'10th Anniversary of Road Train - The Musical'
Tue, 13 May 2008, 11:16 amArts Hub1 post in thread
'10th Anniversary of Road Train - The Musical'
Tue, 13 May 2008, 11:16 amAs originally posted on the Arts Hub website.
By Lisette Kaleveld.
Your Arts Hub membership card can sometimes knock a few dollars off the price of your theatre ticket. But for this play a truck driver’s licence is what you needed to flash for the concession price. Unsurprisingly, Road Train the Musical’s audience differed from the usual arty clique. Truck drivers and transport industry workers turned out in healthy numbers to see this quirky theatre piece that stirred up mischief, laughter and reflection about life on the road.
The script (by playwright Hellie Turner), venue, marketing, and ultimately the turn-out for Road Train the Musical combine to offer a shining example of audience development in the arts.
The production by kompany M was first performed in WA in 1998 on the back of a Mack Truck, parked centre stage. The actors, the truck, and a mock-up truck for good measure toured Australia in 2000, performing everywhere from Melbourne to Alice Springs. In April Road Train ‘rumbled back into town’ to celebrate its 10th anniversary back at home base in truckie heartland: a rustic “shed” theatre at Taylors Art and Coffee House in Middle Swan, WA.
Through humour, yarn and song, the play explores trucking life without trimming away the truthful, gritty edges. We meet the boisterous, fun-loving engine mechanic Shelley and with her ‘truckionary’ of trucking terms in tow, we journey through the A-Z of trucking in Australia. A surprising amount is covered: road safety, truck envy, road station blues and the nomadic loneliness of making a mile.

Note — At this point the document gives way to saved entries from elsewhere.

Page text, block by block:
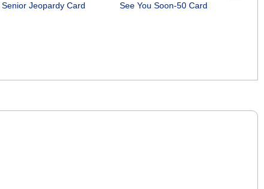
Senior Jeopardy Card See You Soon-50 Card
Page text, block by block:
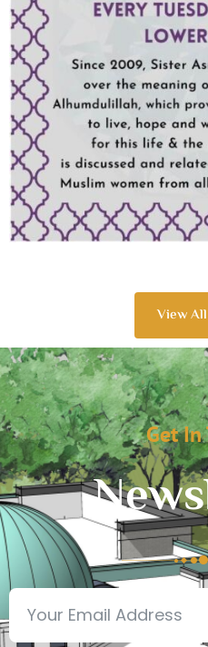
View
Get In
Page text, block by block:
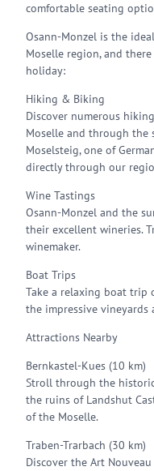
comfortable seating
Osann-Monzel is the
Moselle region, and
holiday:
Hiking & Biking
Discover numerous
Moselle and through the
Moselsteig, one of
directly through our
Wine Tastings
Osann-Monzel and the
their excellent wineries.
winemaker.
Boat Trips
Take a relaxing boat trip
the impressive vineyards
Attractions Nearby
Bernkastel-Kues (10 km)
Stroll through the
the ruins of Landshut
of the Moselle.
Traben-Trarbach (30 km)
Discover the Art
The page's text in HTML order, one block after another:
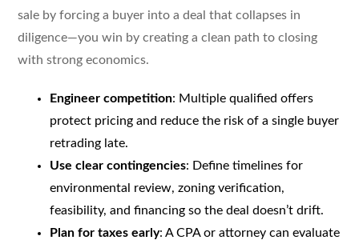
sale by forcing a buyer into a deal that collapses in
diligence—you win by creating a clean path to closing
with strong economics.
Engineer competition: Multiple qualified offers
protect pricing and reduce the risk of a single buyer
retrading late.
Use clear contingencies: Define timelines for
environmental review, zoning verification,
feasibility, and financing so the deal doesn’t drift.
Plan for taxes early: A CPA or attorney can evaluate
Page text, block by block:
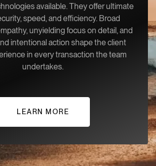
available. They offer ultimate
speed, and efficiency. Broad
unyielding focus on detail, and
intentional action shape the client
in every transaction the team
undertakes.
LEARN MORE
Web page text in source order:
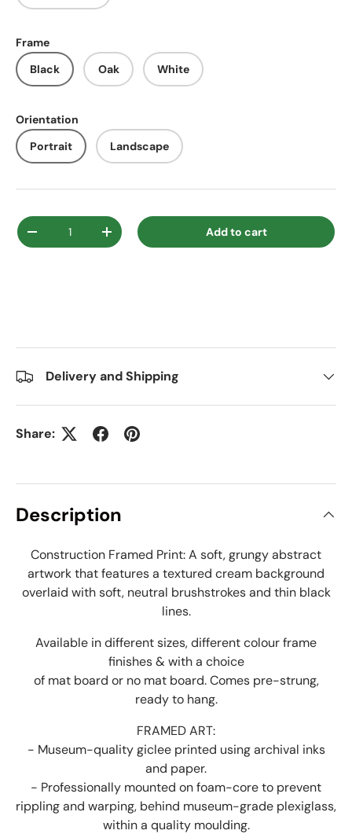
Frame
Black
Oak White
Orientation
Portrait
Landscape
Qty
Decrease quantityIncrease quantity Add to cart
Delivery and Shipping
Share:
Description
Construction Framed Print: A soft, grungy abstract
artwork that features a textured cream background
overlaid with soft, neutral brushstrokes and thin black
lines.
Available in different sizes, different colour frame
finishes & with a choice
of mat board or no mat board. Comes pre-strung,
ready to hang.
FRAMED ART:
- Museum-quality giclee printed using archival inks
and paper.
- Professionally mounted on foam-core to prevent
rippling and warping, behind museum-grade plexiglass,
within a quality moulding.
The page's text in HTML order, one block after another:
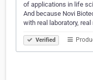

The fact that trucking is a male-dominated industry, of course, shines through. But the ladies are never far away. Just off to the side the three-woman ensemble, the Truckettes, watch on and chime in with original country and western songs. They bring to the play a female perspective that’s warm-hearted and sometimes cheeky, as they explore the impacts of trucking on family life.
Anyone who’s worked in transport would recognise the authenticity of the characters in Road Train. Supremely likeable, the energetic Tonka, Maxie, Ernie, Shelley and her skittish beau Stringer are as exuberant and irreverent as anyone you’d meet in a roadhouse in remote Australia, and the comic insight and witty dialogue they share about life on the road makes for a memorable evening.